Un médecin titulaire, trois postes vacants ! Telle est la situation édifiante de la médecine scolaire dans la Nièvre qui, malgré le recours à des contractuels, n’atteint pas les deux postes pour 29 000 élèves.
Conséquence, la médecine scolaire ne peut, dans ce département, respecter l’arrêté du 3 novembre 2015 qui confie aux seuls médecins le bilan médical des 6 ans. La situation n’est pas propre à la Nièvre, relève justement le Dr Hélène Lilette, médecin conseiller technique de la rectrice de Dijon, soulignant que « des départements n’ont plus du tout de médecins scolaires ». Dans certains établissements, les infirmières pallient régulièrement la pénurie en réalisant des bilans infirmiers, « parce qu’elles jugent que c’est prioritaire dans leur secteur d’intervention », confie le Dr Lilette.
Pour autant, cette situation bancale ne satisfait personne, à commencer par les infirmières elles-mêmes qui assument 90 % des bilans… Saphia Guereschi, responsable du Syndicat national des infirmiers conseillers de la santé (SNICS), fait valoir que les infirmières ne savent pas forcément réaliser les dépistages exigés, surtout pour les troubles du langage. Du coup, « on passe à côté de l'objectif de ce bilan médical à 6 ans », qui prépare l’entrée au CP par divers contrôles, examens de dépistage et bilan (langage, développement psychomoteur, etc.).
Mobiliser les médecins traitants
Le recours au médecin traitant pour cet examen fait partie des options.

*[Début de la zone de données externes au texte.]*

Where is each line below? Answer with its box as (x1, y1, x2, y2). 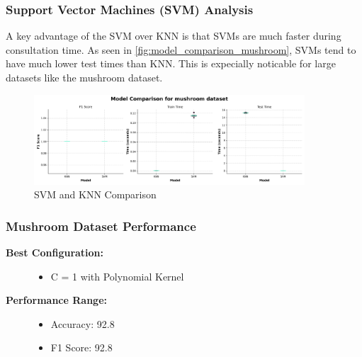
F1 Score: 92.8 (50, 340, 113, 355)
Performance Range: (6, 293, 107, 307)
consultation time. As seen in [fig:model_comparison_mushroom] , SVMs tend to (6, 42, 356, 57)
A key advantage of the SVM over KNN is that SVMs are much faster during (6, 28, 341, 43)
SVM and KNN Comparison (34, 187, 157, 202)
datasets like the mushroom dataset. (6, 70, 163, 84)
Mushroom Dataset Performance (6, 217, 196, 234)
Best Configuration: (6, 245, 104, 260)

C’est notamment la piste de travail privilégiée par le rectorat qui, en lien direct avec l’agence régionale de santé (ARS) dans le cadre d'une convention de soutien la démographie médicale, réfléchit aux moyens de mobiliser les médecins libéraux, les praticiens de la caisse primaire ou encore les médecins de PMI. « La stratégie doit être réfléchie département par département car les problèmes de démographie médicale n’ont pas les mêmes implications partout », souligne le Dr Hélène Lilette.

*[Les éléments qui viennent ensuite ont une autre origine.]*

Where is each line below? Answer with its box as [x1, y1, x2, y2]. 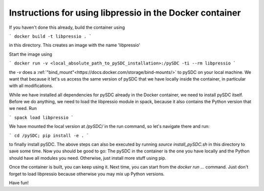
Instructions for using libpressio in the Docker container [9, 7, 241, 18]
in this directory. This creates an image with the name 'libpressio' [9, 42, 140, 48]
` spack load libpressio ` [9, 115, 74, 120]
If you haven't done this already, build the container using [9, 24, 125, 30]
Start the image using [9, 51, 52, 57]
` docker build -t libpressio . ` [9, 33, 92, 39]
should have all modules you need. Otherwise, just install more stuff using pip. [9, 155, 166, 161]
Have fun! [9, 180, 29, 186]
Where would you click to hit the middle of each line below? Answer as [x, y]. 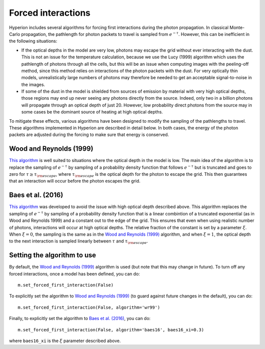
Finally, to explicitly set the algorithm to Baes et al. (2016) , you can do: [80, 319]
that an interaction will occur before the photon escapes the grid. [75, 181]
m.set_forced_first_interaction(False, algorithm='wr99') [89, 307]
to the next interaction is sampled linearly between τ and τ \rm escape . [79, 242]
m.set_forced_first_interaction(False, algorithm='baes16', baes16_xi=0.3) [111, 330]
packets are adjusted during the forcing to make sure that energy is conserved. [89, 134]
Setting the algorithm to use [53, 255]
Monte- [237, 27]
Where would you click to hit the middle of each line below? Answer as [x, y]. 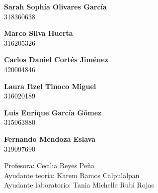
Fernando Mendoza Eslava [50, 139]
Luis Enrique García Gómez [53, 112]
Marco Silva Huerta [39, 33]
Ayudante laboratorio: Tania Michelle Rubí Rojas [79, 185]
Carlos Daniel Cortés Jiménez [56, 59]
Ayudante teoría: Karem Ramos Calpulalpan [72, 175]
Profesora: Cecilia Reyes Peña [49, 165]
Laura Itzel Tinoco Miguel [50, 86]

Cette hypothèse du recours au médecin de famille soulève toutefois des réticences. Elle ne résout pas la question du dépistage des enfants très éloignés des soins, rappelle l’UNSA Éducation. Et si un problème est diagnostiqué, la traduction dans un projet d’accueil individualisé (PAI) peut réclamer l'expertise particulière... du médecin scolaire.
Suivi insuffisant
Les difficultés techniques et pratiques constituent un autre obstacle. « Tous les généralistes ne sont pas équipés pour faire les examens de la vue et de l’ouïe, et si on devait envoyer tous les enfants de six ans chez l’ORL, on bloquerait le système », avance le Dr Thierry Lemoine, président du conseil de l’Ordre des médecins de la Nièvre. De fait, la pénurie de spécialistes frappe également la Nièvre où il faut par exemple attendre un an pour un rendez-vous chez l’ophtalmologue.
Résultat de cette carence, « les enfants ne sont pas suivis comme ils devraient l’être et, forcément, ils sont sous-détectés que ce soit pour les pathologies chroniques, les non-vaccinations, les maltraitances physiques ou psychiques », déplore le Dr Thierry Lemoine. C’est également l’avis de Pascale Bertin (FSU), qui souligne à quel point la situation peut être délicate à gérer pour les enseignants dans les cas de maltraitance. « Lorsqu’on a un doute sur un bleu sur le corps d’un enfant, bien sûr qu’on peut déclencher une procédure de signalement », dit-elle. Mais c'est normalement le recours au médecin scolaire qui permet au professeur des écoles, en lien avec les familles, de ne pas s’exposer et de maintenir le dialogue.